● **Your assignment**: For this task, every record below must be reproduced exactly.

● **Information shown**:

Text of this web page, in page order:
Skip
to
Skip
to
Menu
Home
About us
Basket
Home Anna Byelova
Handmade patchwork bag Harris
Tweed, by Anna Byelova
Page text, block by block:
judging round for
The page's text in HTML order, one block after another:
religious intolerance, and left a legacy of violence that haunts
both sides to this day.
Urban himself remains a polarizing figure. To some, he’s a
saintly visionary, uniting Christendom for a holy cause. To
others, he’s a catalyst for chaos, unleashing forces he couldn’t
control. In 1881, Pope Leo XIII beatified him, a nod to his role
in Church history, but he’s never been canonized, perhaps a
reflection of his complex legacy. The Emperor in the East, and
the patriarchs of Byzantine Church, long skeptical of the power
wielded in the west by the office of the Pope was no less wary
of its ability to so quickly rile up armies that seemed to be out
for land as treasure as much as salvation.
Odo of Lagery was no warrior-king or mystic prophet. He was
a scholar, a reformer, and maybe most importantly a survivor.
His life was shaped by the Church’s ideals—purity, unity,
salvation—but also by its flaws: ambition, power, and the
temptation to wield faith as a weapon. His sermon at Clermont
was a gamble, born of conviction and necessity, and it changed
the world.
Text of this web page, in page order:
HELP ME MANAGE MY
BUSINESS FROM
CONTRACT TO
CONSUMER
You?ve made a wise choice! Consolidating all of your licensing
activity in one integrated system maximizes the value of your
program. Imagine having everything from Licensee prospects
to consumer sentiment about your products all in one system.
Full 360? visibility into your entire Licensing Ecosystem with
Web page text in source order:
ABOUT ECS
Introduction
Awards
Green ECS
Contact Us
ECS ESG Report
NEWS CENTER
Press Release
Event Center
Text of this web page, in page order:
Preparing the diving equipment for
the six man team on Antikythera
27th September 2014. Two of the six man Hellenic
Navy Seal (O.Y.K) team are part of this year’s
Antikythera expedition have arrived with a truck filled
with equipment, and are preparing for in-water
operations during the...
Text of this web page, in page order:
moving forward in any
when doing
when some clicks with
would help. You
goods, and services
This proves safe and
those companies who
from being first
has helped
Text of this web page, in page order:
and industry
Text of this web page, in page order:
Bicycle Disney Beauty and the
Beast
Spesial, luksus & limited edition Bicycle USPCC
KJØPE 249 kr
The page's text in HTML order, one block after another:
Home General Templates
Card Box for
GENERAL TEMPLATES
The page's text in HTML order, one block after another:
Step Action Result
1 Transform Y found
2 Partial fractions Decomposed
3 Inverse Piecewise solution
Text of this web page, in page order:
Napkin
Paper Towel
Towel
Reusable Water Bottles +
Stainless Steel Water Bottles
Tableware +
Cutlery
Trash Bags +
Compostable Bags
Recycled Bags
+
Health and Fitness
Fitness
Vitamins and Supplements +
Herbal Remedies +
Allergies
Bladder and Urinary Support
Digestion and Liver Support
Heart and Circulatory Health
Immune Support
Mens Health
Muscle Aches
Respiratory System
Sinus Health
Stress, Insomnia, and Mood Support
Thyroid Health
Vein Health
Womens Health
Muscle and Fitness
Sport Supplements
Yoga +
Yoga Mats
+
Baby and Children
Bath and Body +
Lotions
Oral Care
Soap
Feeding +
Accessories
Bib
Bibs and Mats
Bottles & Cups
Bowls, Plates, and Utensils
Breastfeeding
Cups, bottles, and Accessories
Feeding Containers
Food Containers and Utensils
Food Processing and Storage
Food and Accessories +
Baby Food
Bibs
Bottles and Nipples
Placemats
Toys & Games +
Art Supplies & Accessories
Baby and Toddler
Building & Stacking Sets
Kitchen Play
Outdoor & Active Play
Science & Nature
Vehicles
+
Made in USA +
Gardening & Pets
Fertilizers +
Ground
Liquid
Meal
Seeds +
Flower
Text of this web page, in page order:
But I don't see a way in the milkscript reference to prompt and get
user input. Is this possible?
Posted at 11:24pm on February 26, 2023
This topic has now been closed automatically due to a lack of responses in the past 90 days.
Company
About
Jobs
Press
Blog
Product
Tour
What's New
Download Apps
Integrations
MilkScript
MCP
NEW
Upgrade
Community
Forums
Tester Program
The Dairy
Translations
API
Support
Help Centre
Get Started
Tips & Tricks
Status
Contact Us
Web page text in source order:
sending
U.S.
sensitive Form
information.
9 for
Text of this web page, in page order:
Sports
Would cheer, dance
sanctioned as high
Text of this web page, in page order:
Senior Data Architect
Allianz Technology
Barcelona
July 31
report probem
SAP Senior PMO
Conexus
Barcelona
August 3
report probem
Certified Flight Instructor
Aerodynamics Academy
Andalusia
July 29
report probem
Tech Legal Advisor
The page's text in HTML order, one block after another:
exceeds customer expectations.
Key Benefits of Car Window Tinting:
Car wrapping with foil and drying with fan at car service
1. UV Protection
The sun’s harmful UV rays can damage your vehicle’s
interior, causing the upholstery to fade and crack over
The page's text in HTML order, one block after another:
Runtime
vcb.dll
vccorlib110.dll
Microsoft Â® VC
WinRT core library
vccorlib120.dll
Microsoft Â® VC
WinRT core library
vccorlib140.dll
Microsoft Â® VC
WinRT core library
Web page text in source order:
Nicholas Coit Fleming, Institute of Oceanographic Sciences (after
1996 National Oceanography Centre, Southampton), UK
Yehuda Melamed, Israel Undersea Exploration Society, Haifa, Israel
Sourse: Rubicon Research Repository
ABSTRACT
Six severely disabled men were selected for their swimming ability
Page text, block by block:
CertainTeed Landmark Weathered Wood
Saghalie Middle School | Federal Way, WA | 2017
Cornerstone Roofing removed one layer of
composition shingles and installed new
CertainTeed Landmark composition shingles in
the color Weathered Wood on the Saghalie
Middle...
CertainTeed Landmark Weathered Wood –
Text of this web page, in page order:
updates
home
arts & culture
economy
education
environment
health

● **Output for this exercise**:
Text of this web page, in page order:
Skip
to
Skip
to
Menu
Home
About us
Basket
Home Anna Byelova
Handmade patchwork bag Harris
Tweed, by Anna Byelova
Page text, block by block:
judging round for
The page's text in HTML order, one block after another:
religious intolerance, and left a legacy of violence that haunts
both sides to this day.
Urban himself remains a polarizing figure. To some, he’s a
saintly visionary, uniting Christendom for a holy cause. To
others, he’s a catalyst for chaos, unleashing forces he couldn’t
control. In 1881, Pope Leo XIII beatified him, a nod to his role
in Church history, but he’s never been canonized, perhaps a
reflection of his complex legacy. The Emperor in the East, and
the patriarchs of Byzantine Church, long skeptical of the power
wielded in the west by the office of the Pope was no less wary
of its ability to so quickly rile up armies that seemed to be out
for land as treasure as much as salvation.
Odo of Lagery was no warrior-king or mystic prophet. He was
a scholar, a reformer, and maybe most importantly a survivor.
His life was shaped by the Church’s ideals—purity, unity,
salvation—but also by its flaws: ambition, power, and the
temptation to wield faith as a weapon. His sermon at Clermont
was a gamble, born of conviction and necessity, and it changed
the world.
Text of this web page, in page order:
HELP ME MANAGE MY
BUSINESS FROM
CONTRACT TO
CONSUMER
You?ve made a wise choice! Consolidating all of your licensing
activity in one integrated system maximizes the value of your
program. Imagine having everything from Licensee prospects
to consumer sentiment about your products all in one system.
Full 360? visibility into your entire Licensing Ecosystem with
Web page text in source order:
ABOUT ECS
Introduction
Awards
Green ECS
Contact Us
ECS ESG Report
NEWS CENTER
Press Release
Event Center
Text of this web page, in page order:
Preparing the diving equipment for
the six man team on Antikythera
27th September 2014. Two of the six man Hellenic
Navy Seal (O.Y.K) team are part of this year’s
Antikythera expedition have arrived with a truck filled
with equipment, and are preparing for in-water
operations during the...
Text of this web page, in page order:
moving forward in any
when doing
when some clicks with
would help. You
goods, and services
This proves safe and
those companies who
from being first
has helped
Text of this web page, in page order:
and industry
Text of this web page, in page order:
Bicycle Disney Beauty and the
Beast
Spesial, luksus & limited edition Bicycle USPCC
KJØPE 249 kr
The page's text in HTML order, one block after another:
Home General Templates
Card Box for
GENERAL TEMPLATES
The page's text in HTML order, one block after another:
Step Action Result
1 Transform Y found
2 Partial fractions Decomposed
3 Inverse Piecewise solution
Text of this web page, in page order:
Napkin
Paper Towel
Towel
Reusable Water Bottles +
Stainless Steel Water Bottles
Tableware +
Cutlery
Trash Bags +
Compostable Bags
Recycled Bags
+
Health and Fitness
Fitness
Vitamins and Supplements +
Herbal Remedies +
Allergies
Bladder and Urinary Support
Digestion and Liver Support
Heart and Circulatory Health
Immune Support
Mens Health
Muscle Aches
Respiratory System
Sinus Health
Stress, Insomnia, and Mood Support
Thyroid Health
Vein Health
Womens Health
Muscle and Fitness
Sport Supplements
Yoga +
Yoga Mats
+
Baby and Children
Bath and Body +
Lotions
Oral Care
Soap
Feeding +
Accessories
Bib
Bibs and Mats
Bottles & Cups
Bowls, Plates, and Utensils
Breastfeeding
Cups, bottles, and Accessories
Feeding Containers
Food Containers and Utensils
Food Processing and Storage
Food and Accessories +
Baby Food
Bibs
Bottles and Nipples
Placemats
Toys & Games +
Art Supplies & Accessories
Baby and Toddler
Building & Stacking Sets
Kitchen Play
Outdoor & Active Play
Science & Nature
Vehicles
+
Made in USA +
Gardening & Pets
Fertilizers +
Ground
Liquid
Meal
Seeds +
Flower
Text of this web page, in page order:
But I don't see a way in the milkscript reference to prompt and get
user input. Is this possible?
Posted at 11:24pm on February 26, 2023
This topic has now been closed automatically due to a lack of responses in the past 90 days.
Company
About
Jobs
Press
Blog
Product
Tour
What's New
Download Apps
Integrations
MilkScript
MCP
NEW
Upgrade
Community
Forums
Tester Program
The Dairy
Translations
API
Support
Help Centre
Get Started
Tips & Tricks
Status
Contact Us
Web page text in source order:
sending
U.S.
sensitive Form
information.
9 for
Text of this web page, in page order:
Sports
Would cheer, dance
sanctioned as high
Text of this web page, in page order:
Senior Data Architect
Allianz Technology
Barcelona
July 31
report probem
SAP Senior PMO
Conexus
Barcelona
August 3
report probem
Certified Flight Instructor
Aerodynamics Academy
Andalusia
July 29
report probem
Tech Legal Advisor
The page's text in HTML order, one block after another:
exceeds customer expectations.
Key Benefits of Car Window Tinting:
Car wrapping with foil and drying with fan at car service
1. UV Protection
The sun’s harmful UV rays can damage your vehicle’s
interior, causing the upholstery to fade and crack over
The page's text in HTML order, one block after another:
Runtime
vcb.dll
vccorlib110.dll
Microsoft Â® VC
WinRT core library
vccorlib120.dll
Microsoft Â® VC
WinRT core library
vccorlib140.dll
Microsoft Â® VC
WinRT core library
Web page text in source order:
Nicholas Coit Fleming, Institute of Oceanographic Sciences (after
1996 National Oceanography Centre, Southampton), UK
Yehuda Melamed, Israel Undersea Exploration Society, Haifa, Israel
Sourse: Rubicon Research Repository
ABSTRACT
Six severely disabled men were selected for their swimming ability
Page text, block by block:
CertainTeed Landmark Weathered Wood
Saghalie Middle School | Federal Way, WA | 2017
Cornerstone Roofing removed one layer of
composition shingles and installed new
CertainTeed Landmark composition shingles in
the color Weathered Wood on the Saghalie
Middle...
CertainTeed Landmark Weathered Wood –
Text of this web page, in page order:
updates
home
arts & culture
economy
education
environment
health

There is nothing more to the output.